LINE MUSIC×TikTokのキーパーソンと考える「2020年以降の音楽シーンとプラットフォームが抱える課題」

LINE MUSIC×TikTok鼎談(後編)

 コロナ禍で音楽業界が大きな打撃を受ける中で、ストリーミングサービスや動画プラットフォームの存在感は日本でもいよいよ大きくなってきている。

 「スマホ発のヒット」が世を賑わせ、瑛人を筆頭にインディペンデントながらもTikTokをきっかけにブレイクを果たすニューカマーが登場しつつある今、この潮流はどこに向かおうとしているのか。

 TikTokのゼネラルマネージャー・佐藤陽一さん、LINE MUSICの取締役COO高橋明彦さんとコンテンツマネージャーの出羽香織さんへの前後編インタビュー。後編では、2020年下半期の予測、そしてTikTok、LINE MUSICそれぞれのプラットフォームとしての取り組みについて語ってもらった。

前編:瑛人・YOASOBIら“スマホ発のヒット”続出の理由は? LINE MUSIC×TikTokのキーパーソンに聞く

「明らかに反響がより速く、より大きくなってきている」(高橋)

――LINE MUSICのランキングは、かなり独特な並びになっていますよね。他のサービスでは出てこないニューカマーやインディペンデントなアーティストの楽曲がいち早く登場してくる印象があります。
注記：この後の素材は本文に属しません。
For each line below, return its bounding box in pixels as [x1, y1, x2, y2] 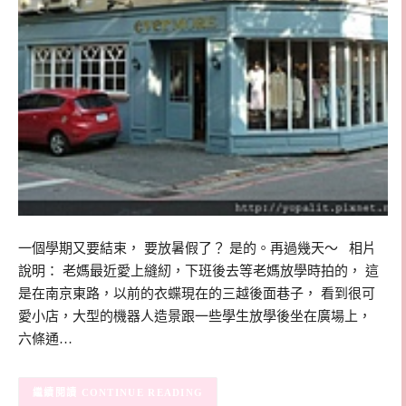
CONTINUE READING [81, 387, 204, 399]
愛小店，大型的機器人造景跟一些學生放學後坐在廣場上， [18, 308, 372, 324]
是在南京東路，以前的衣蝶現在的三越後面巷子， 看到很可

この理由についてはどう分析されていますか?

出羽:若年層のユーザーがとても多いというのが大きいと思います。20代までのユーザーが約7割というのもあって、TikTokの流行をキャッチするのも早い。それがチャートに入ってくるひとつ目の理由ですね。あとはLINE MUSICのユーザーはランキングから聴く傾向があるんです。流行っている曲を聴きたいというタイプの人が多い。ランキングを入り口に曲をチェックして、自分が気に入った曲をライブラリに入れて聴くというサイクルが多い印象があります。

LINE MUSICコンテンツマネージャー・出羽香織氏

――瑛人さんの「香水」がヒットしたことで、サービスを巡る状況は変わりましたか。

高橋:明らかに反響がより速く、より大きくなってきているのを実感しています。今までとは違うレベルでTikTok経由のヒットが増えてきています。上の世代がわからない流行り方をする曲があるというのは以前もあったんですが、数も多く無かったし、流行が局所的でした。今は明らかに数が増えて、世の中ごとになってきている。瑛人さんが“Mステ”に出たり、YOASOBIが『あさイチ』に出たり、テレビでインディーズのアーティストが取り上げられることも増えてきた。今までにないくらい世の中ごとになってきて、広く注目されるようになってきたように思います。

LINE MUSIC取締役COO・高橋明彦氏

出羽:瑛人さんがMステに出たときに「ヒットを実感したのはいつですか?」と聞かれて「LINE MUSICのランキングの100位以内に入ったのをお母さんが見つけたとき」と言っていたんですね。そういうきっかけとしてLINE MUSICのチャートを認識してくれるのは嬉しかったです。

――瑛人「香水」だけでなく、ここ数ヶ月は、りりあ。「浮気されたけどまだ好きって曲。」、Rin音「snow jam」、Tani Yuuki「Myra」、もさを。「ぎゅっと。」など、昨年まで無名だったアーティストの楽曲がTikTokでのバズをきっかけに、LINE MUSICのランキング上位に次々と入ってくる流れが生まれています。ひとつの突出した例だけではない、新しい状況がムーブメントとして生まれていると思うんですが、そのあたりはどうでしょうか。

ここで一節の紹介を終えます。